EXERCISE OBJECTIVE:
All of the records below must be output exactly, with no pictures carried over.

RECORDS SHOWN START

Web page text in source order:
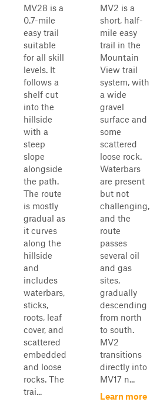
MV28 is a
0.7-mile
easy trail
suitable
for all skill
levels. It
follows a
shelf cut
into the
hillside
with a
steep
slope
alongside
the path.
The route
is mostly
gradual as
it curves
along the
hillside
and
includes
waterbars,
sticks,
roots, leaf
cover, and
scattered
embedded
and loose
rocks. The
trai...
MV2 is a
short, half-
mile easy
trail in the
Mountain
View trail
system, with
a wide
gravel
surface and
some
scattered
loose rock.
Waterbars
are present
but not
challenging,
and the
route
passes
several oil
and gas
sites,
gradually
descending
from north
to south.
MV2
transitions
directly into
MV17 n...
Learn more
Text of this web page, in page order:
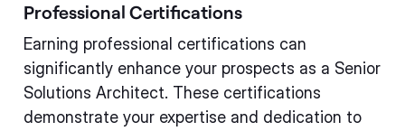
Professional Certifications
Earning professional certifications can
significantly enhance your prospects as a Senior
Solutions Architect. These certifications
demonstrate your expertise and dedication to
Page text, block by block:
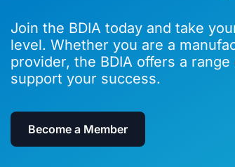
Join the BDIA today and take
level. Whether you are a
provider, the BDIA offers a
support your success.
Become a Member
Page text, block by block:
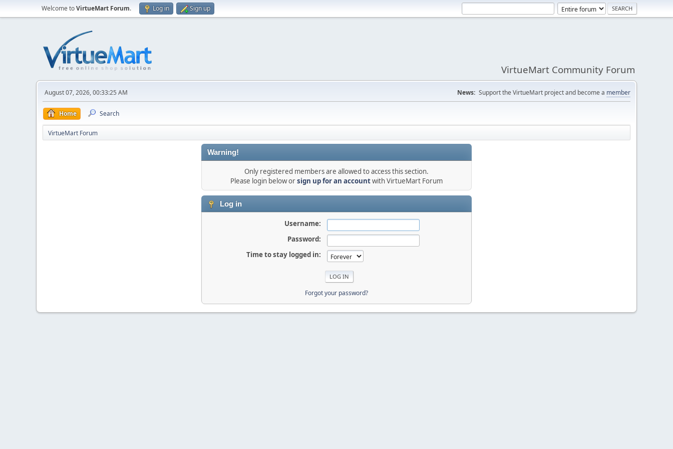
Welcome toVirtueMart Forum. Log in Sign up
VirtueMart Community Forum
August 07, 2026, 00:33:25 AM News: Support the VirtueMart project and become a member
Home Search
VirtueMart Forum
Warning!
Only registered members are allowed to access this section.
Please login below orsign up for an accountwith VirtueMart Forum
Log in
Username:
Password:
Time to stay logged in:
Forgot your password?

RECORDS SHOWN END

OUTPUT OF THE TASK:
Web page text in source order:
MV28 is a
0.7-mile
easy trail
suitable
for all skill
levels. It
follows a
shelf cut
into the
hillside
with a
steep
slope
alongside
the path.
The route
is mostly
gradual as
it curves
along the
hillside
and
includes
waterbars,
sticks,
roots, leaf
cover, and
scattered
embedded
and loose
rocks. The
trai...
MV2 is a
short, half-
mile easy
trail in the
Mountain
View trail
system, with
a wide
gravel
surface and
some
scattered
loose rock.
Waterbars
are present
but not
challenging,
and the
route
passes
several oil
and gas
sites,
gradually
descending
from north
to south.
MV2
transitions
directly into
MV17 n...
Learn more
Text of this web page, in page order:
Professional Certifications
Earning professional certifications can
significantly enhance your prospects as a Senior
Solutions Architect. These certifications
demonstrate your expertise and dedication to
Page text, block by block:
Join the BDIA today and take
level. Whether you are a
provider, the BDIA offers a
support your success.
Become a Member
Page text, block by block:
Welcome toVirtueMart Forum. Log in Sign up
VirtueMart Community Forum
August 07, 2026, 00:33:25 AM News: Support the VirtueMart project and become a member
Home Search
VirtueMart Forum
Warning!
Only registered members are allowed to access this section.
Please login below orsign up for an accountwith VirtueMart Forum
Log in
Username:
Password:
Time to stay logged in:
Forgot your password?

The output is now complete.